Photo- and Hadrodisintegration constraints on massive relics decaying into neutrinos

TL;DR

This paper investigates how decaying relic particles into neutrinos affect early Universe light-element abundances, providing new constraints on particle properties through a comprehensive probabilistic analysis of disintegration processes.

Contribution

It introduces a Monte-Carlo inspired probabilistic approach to analyze relic particle decay effects on Big Bang nucleosynthesis, expanding constraints to new mass and lifetime ranges.

Findings

Constraints on relic particle decay are more stringent than previously known.

Late-time disintegration significantly impacts light-element abundances.

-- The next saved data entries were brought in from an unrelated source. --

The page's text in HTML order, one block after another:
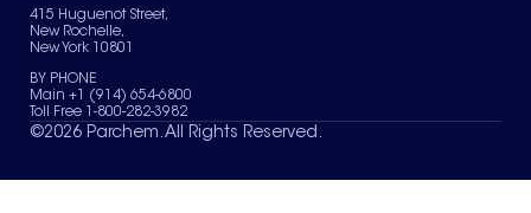
News & Insights
Terms of Use
Sitemap
Your Privacy Choices
415 Huguenot Street,
New Rochelle,
New York 10801
BY PHONE
Main +1 (914) 654-6800
Toll Free 1-800-282-3982
©2026 Parchem. All Rights Reserved.
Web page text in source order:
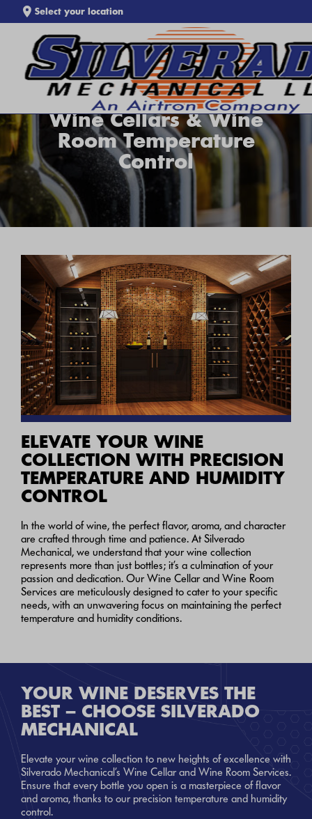
Select your location
SEARCH WEBSITE
Wine Cellars & Wine
Room Temperature
Control
ELEVATE YOUR WINE
COLLECTION WITH PRECISION
TEMPERATURE AND HUMIDITY
CONTROL
In the world of wine, the perfect flavor, aroma, and character
are crafted through time and patience. At Silverado
Mechanical, we understand that your wine collection
represents more than just bottles; it’s a culmination of your
passion and dedication. Our Wine Cellar and Wine Room
Services are meticulously designed to cater to your specific
needs, with an unwavering focus on maintaining the perfect
temperature and humidity conditions.
YOUR WINE DESERVES THE
BEST – CHOOSE SILVERADO
MECHANICAL
Elevate your wine collection to new heights of excellence with
Silverado Mechanical’s Wine Cellar and Wine Room Services.
Ensure that every bottle you open is a masterpiece of flavor
and aroma, thanks to our precision temperature and humidity
control.
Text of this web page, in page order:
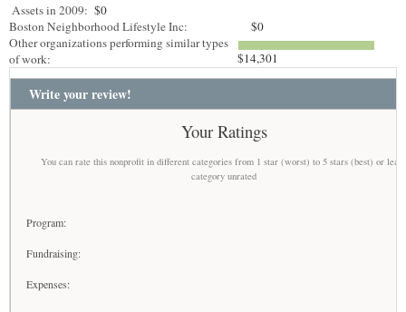
Assets in 2009: $0
Boston Neighborhood Lifestyle Inc:
$0
Other organizations performing similar types
of work:
$14,301
Write your review!
Your Ratings
You can rate this nonprofit in different categories from 1 star (worst) to 5 stars (best) or
category unrated
Program:
Fundraising:
Expenses:
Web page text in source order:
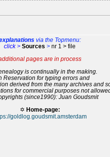
via the Topmenu:
click > Sources > nr 1 > file
pages are in process
is continually in the making.
Reservation for typing errors and
derived from the many archives and
for commercial purposes not
(since1990): Juan Goudsmit
✡ Home-page:
goldlog.goudsmit.amsterdam
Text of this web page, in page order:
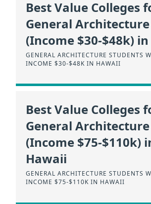
Best Value Colleges
General Architecture
(Income $30-$48k)
GENERAL ARCHITECTURE STUDENTS
INCOME $30-$48K IN HAWAII
Best Value Colleges
General Architecture
(Income $75-$110k)
Hawaii
GENERAL ARCHITECTURE STUDENTS
INCOME $75-$110K IN HAWAII
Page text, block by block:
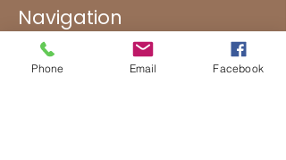
Navigation
Blog
Phone Email Facebook
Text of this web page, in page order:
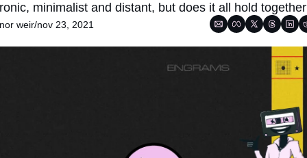
minimalist and distant, but does it all hold
weir/nov 23, 2021
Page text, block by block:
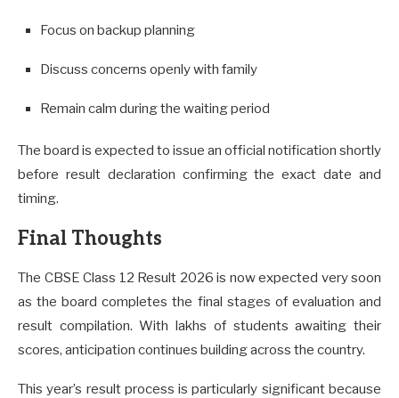
Focus on backup planning
Discuss concerns openly with family
Remain calm during the waiting period
The board is expected to issue an official notification shortly
before result declaration confirming the exact date and
timing.
Final Thoughts
The CBSE Class 12 Result 2026 is now expected very soon
as the board completes the final stages of evaluation and
result compilation. With lakhs of students awaiting their
scores, anticipation continues building across the country.
This year’s result process is particularly significant because
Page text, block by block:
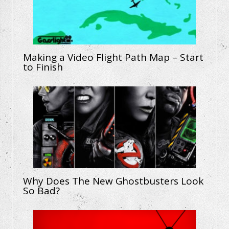
Making a Video Flight Path Map – Start
to Finish
Why Does The New Ghostbusters Look
So Bad?
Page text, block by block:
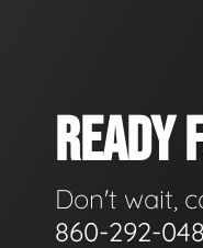
READY
Don't wait,
860-292-
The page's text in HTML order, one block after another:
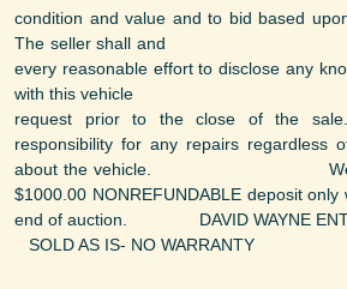
condition and value and to bid based
The seller shall
every reasonable effort to disclose any
with this vehicle at
request prior to the close of the
responsibility for any repairs regardless
about the vehicle. We
$1000.00 NONREFUNDABLE
end of auction. DAVID WAYNE
SOLD AS IS- NO WARRANTY
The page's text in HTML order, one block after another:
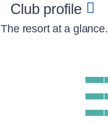
Club profile
The resort at a glance.
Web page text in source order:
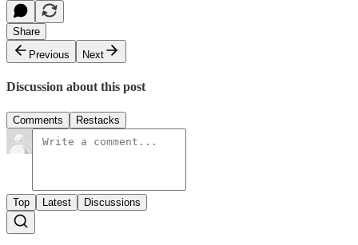
Share
Previous
Next
Discussion about this post
Comments Restacks
Top Latest Discussions
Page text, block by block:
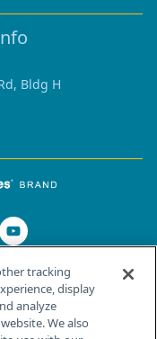
Bldg H
tracking
display
analyze
We also
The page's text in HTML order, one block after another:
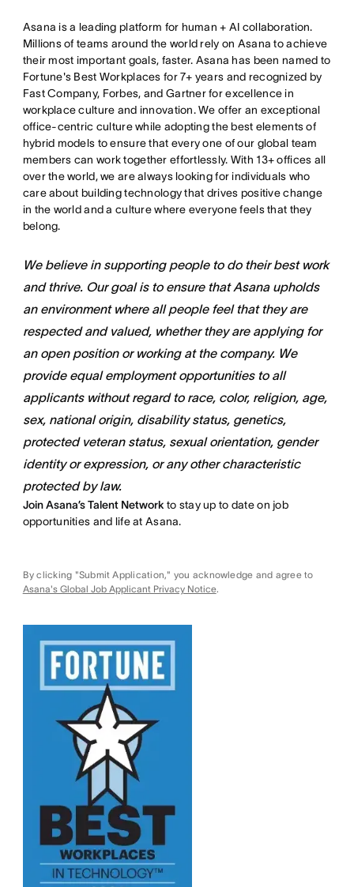
Asana is a leading platform for human + AI collaboration.
Millions of teams around the world rely on Asana to achieve
their most important goals, faster. Asana has been named to
Fortune's Best Workplaces for 7+ years and recognized by
Fast Company, Forbes, and Gartner for excellence in
workplace culture and innovation. We offer an exceptional
office-centric culture while adopting the best elements of
hybrid models to ensure that every one of our global team
members can work together effortlessly. With 13+ offices all
over the world, we are always looking for individuals who
care about building technology that drives positive change
in the world and a culture where everyone feels that they
belong.
We believe in supporting people to do their best work
and thrive. Our goal is to ensure that Asana upholds
an environment where all people feel that they are
respected and valued, whether they are applying for
an open position or working at the company. We
provide equal employment opportunities to all
applicants without regard to race, color, religion, age,
sex, national origin, disability status, genetics,
protected veteran status, sexual orientation, gender
identity or expression, or any other characteristic
protected by law.
Join Asana’s Talent Network to stay up to date on job
opportunities and life at Asana.
By clicking "Submit Application," you acknowledge and agree to
Asana's Global Job Applicant Privacy Notice.
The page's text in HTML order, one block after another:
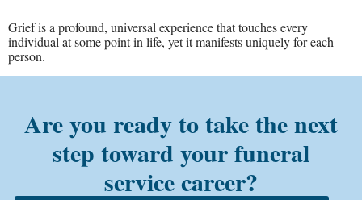
Grief is a profound, universal experience that touches every
individual at some point in life, yet it manifests uniquely for each
person.
Are you ready to take the next
step toward your funeral
service career?
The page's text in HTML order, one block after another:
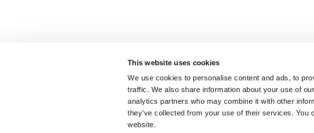
This website uses cookies
We use cookies to personalise content and ads, to
traffic. We also share information about your use of
analytics partners who may combine it with other
they’ve collected from your use of their services.
website.
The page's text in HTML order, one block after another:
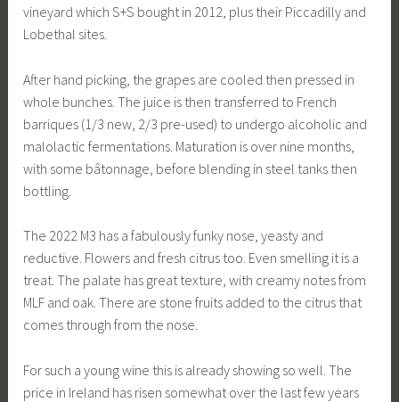
vineyard which S+S bought in 2012, plus their Piccadilly and
Lobethal sites.
After hand picking, the grapes are cooled then pressed in
whole bunches. The juice is then transferred to French
barriques (1/3 new, 2/3 pre-used) to undergo alcoholic and
malolactic fermentations. Maturation is over nine months,
with some bâtonnage, before blending in steel tanks then
bottling.
The 2022 M3 has a fabulously funky nose, yeasty and
reductive. Flowers and fresh citrus too. Even smelling it is a
treat. The palate has great texture, with creamy notes from
MLF and oak. There are stone fruits added to the citrus that
comes through from the nose.
For such a young wine this is already showing so well. The
price in Ireland has risen somewhat over the last few years
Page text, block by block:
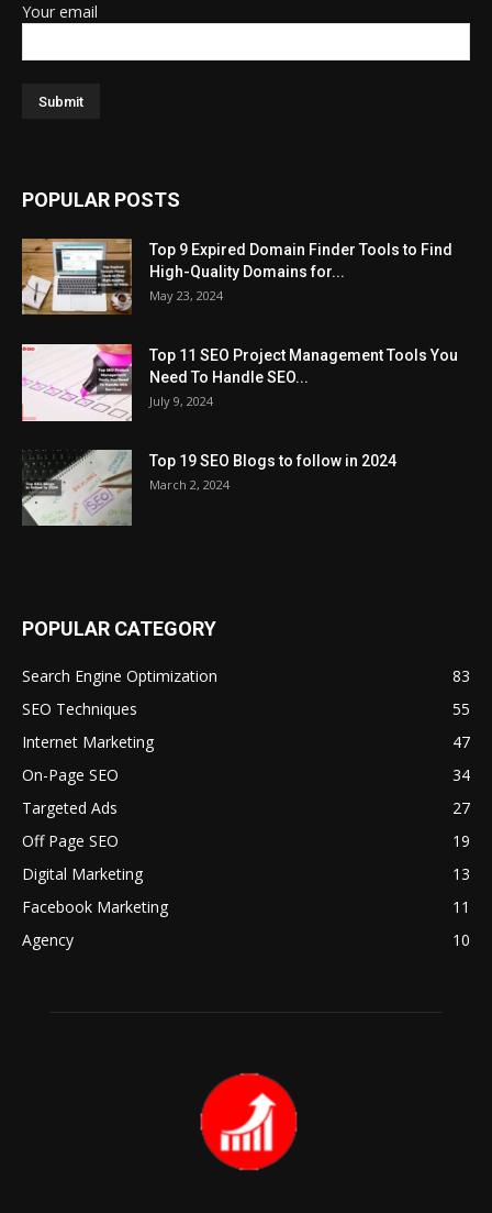
Your email
POPULAR POSTS
Top 9 Expired Domain Finder Tools to Find
High-Quality Domains for...
May 23, 2024
Top 11 SEO Project Management Tools You
Need To Handle SEO...
July 9, 2024
Top 19 SEO Blogs to follow in 2024
March 2, 2024
POPULAR CATEGORY
Search Engine Optimization
83
SEO Techniques
55
Internet Marketing
47
On-Page SEO
34
Targeted Ads
27
Off Page SEO
19
Digital Marketing
13
Facebook Marketing
11
Agency
10
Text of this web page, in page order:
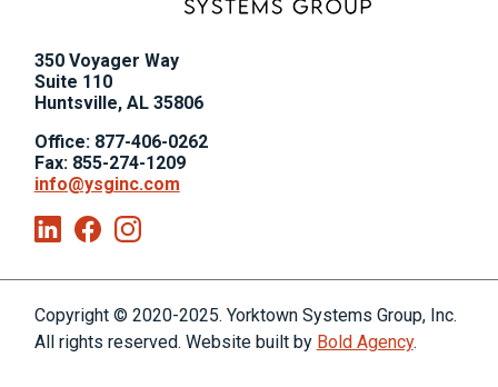
350 Voyager Way,
Suite 110,
Huntsville, AL 35806
Office: 877-406-0262
Fax: 855-274-1209
info@ysginc.com
Linkedin
Facebook
Instagram
Copyright © 2020-2025. Yorktown Systems Group, Inc.
All rights reserved. Website built by Bold Agency.
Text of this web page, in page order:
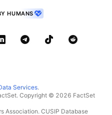
HUMANS
Services.
Copyright © 2026 FactSet
Association. CUSIP Database
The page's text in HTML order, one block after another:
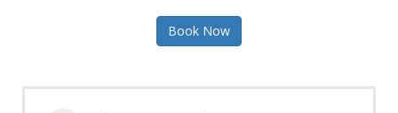
Book Now
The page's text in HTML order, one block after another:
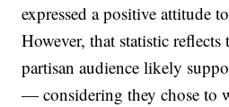
expressed a positive attitude
However, that statistic reflects
partisan audience likely
— considering they chose to
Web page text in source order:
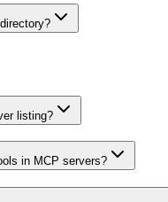
listing?
in MCP servers?
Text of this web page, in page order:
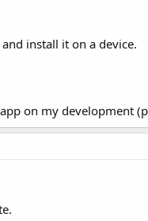
install it on a device.
on my development
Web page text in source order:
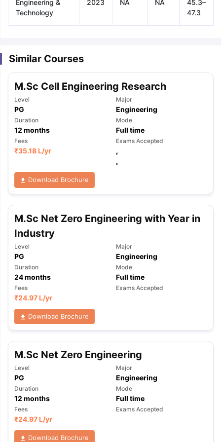
TipsGRE Exam GuideTOEFL Preparation Tips EbookSAT
Reading (Sets 1-12) IELTS Sample Papers Academic
Engineering &
Technology
2023 NA NA
45.3–
47.3
Similar Courses
M.Sc Cell Engineering Research
Level
PG
Major
Engineering
Duration
12 months
Mode
Full time
Fees
₹35.18 L/yr
Exams Accepted
,
,
Download Brochure
M.Sc Net Zero Engineering with Year in
Industry
Level
PG
Major
Engineering
Duration
24months
Mode
Full time
Fees
₹24.97 L/yr
Exams Accepted
Download Brochure
M.Sc Net Zero Engineering
Level
PG
Major
Engineering
Duration
12 months
Mode
Full time
Fees
₹24.97 L/yr
Exams Accepted
Download Brochure
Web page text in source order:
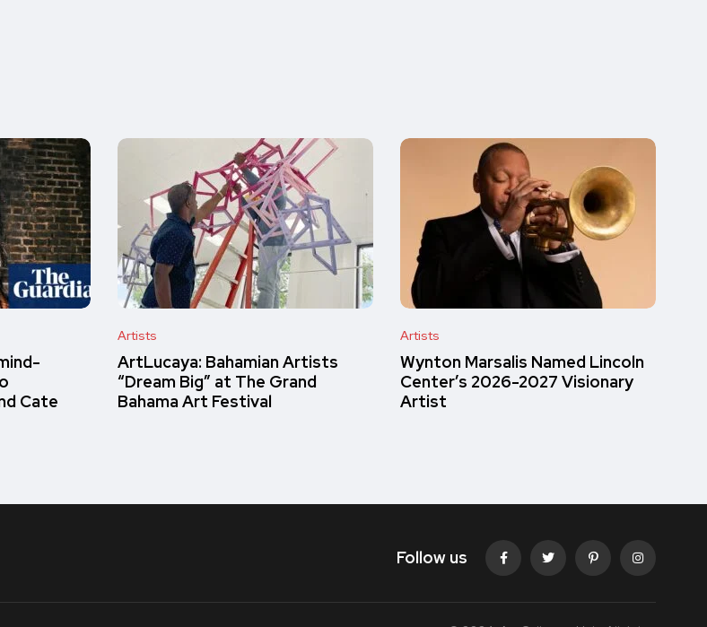
Cate
Artists
ArtLucaya: Bahamian Artists
“Dream Big” at The Grand
Bahama Art Festival
Artists
Wynton Marsalis Named Lincoln
Center’s 2026-2027 Visionary
Artist
Follow us
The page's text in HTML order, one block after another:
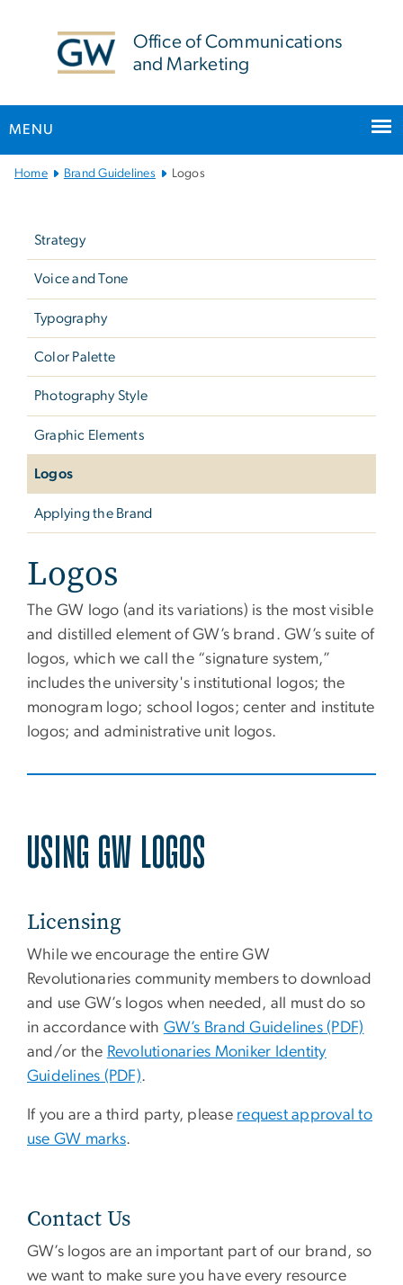
Office of Communications
and Marketing
MENU
Main Bootstrap Navigation
Home Brand Guidelines Logos
not
in
main
menu
(brand
guidelines)
Strategy
Voice and Tone
Typography
Color Palette
Photography Style
Graphic Elements
Logos
Applying the Brand
Logos
The GW logo (and its variations) is the most visible
and distilled element of GW’s brand. GW’s suite of
logos, which we call the “signature system,”
includes the university's institutional logos; the
monogram logo; school logos; center and institute
logos; and administrative unit logos.
USING GW LOGOS
Licensing
While we encourage the entire GW
Revolutionaries community members to download
and use GW’s logos when needed, all must do so
in accordance with GW’s Brand Guidelines (PDF)
and/or the Revolutionaries Moniker Identity
Guidelines (PDF).
If you are a third party, please request approval to
use GW marks.
Contact Us
GW’s logos are an important part of our brand, so
we want to make sure you have every resource

New parameter space for relic particle properties is explored.

Abstract

We perform a detailed study of the cosmological constraints on the decay of a relic particle $\phi$ into neutrinos, $\phi \rightarrow \nu \bar{\nu}$, in particular those arising from the observed light-element abundances in the early Universe. We focus on the late-time disintegration of the light elements previously synthesised during BBN. Several processes are relevant, including final-state radiation associated with the decay, as well as subsequent interactions of the injected neutrinos with the thermal background neutrinos or between themselves. All processes generically contribute to the production of electromagnetic and often also hadronic material and may therefore induce late-time photodisintegration and hadrodisintegration reactions, i.e.~the destruction of light elements that have previously been formed during BBN. Here, we examine this scenario with a Monte-Carlo inspired probabilistic approach rather than Boltzmann techniques, taking into account all of these different reactions as well as their interplay. We find the resulting constraints to be very significant, covering a broad range of previously unexplored masses and lifetimes of the relic source particle.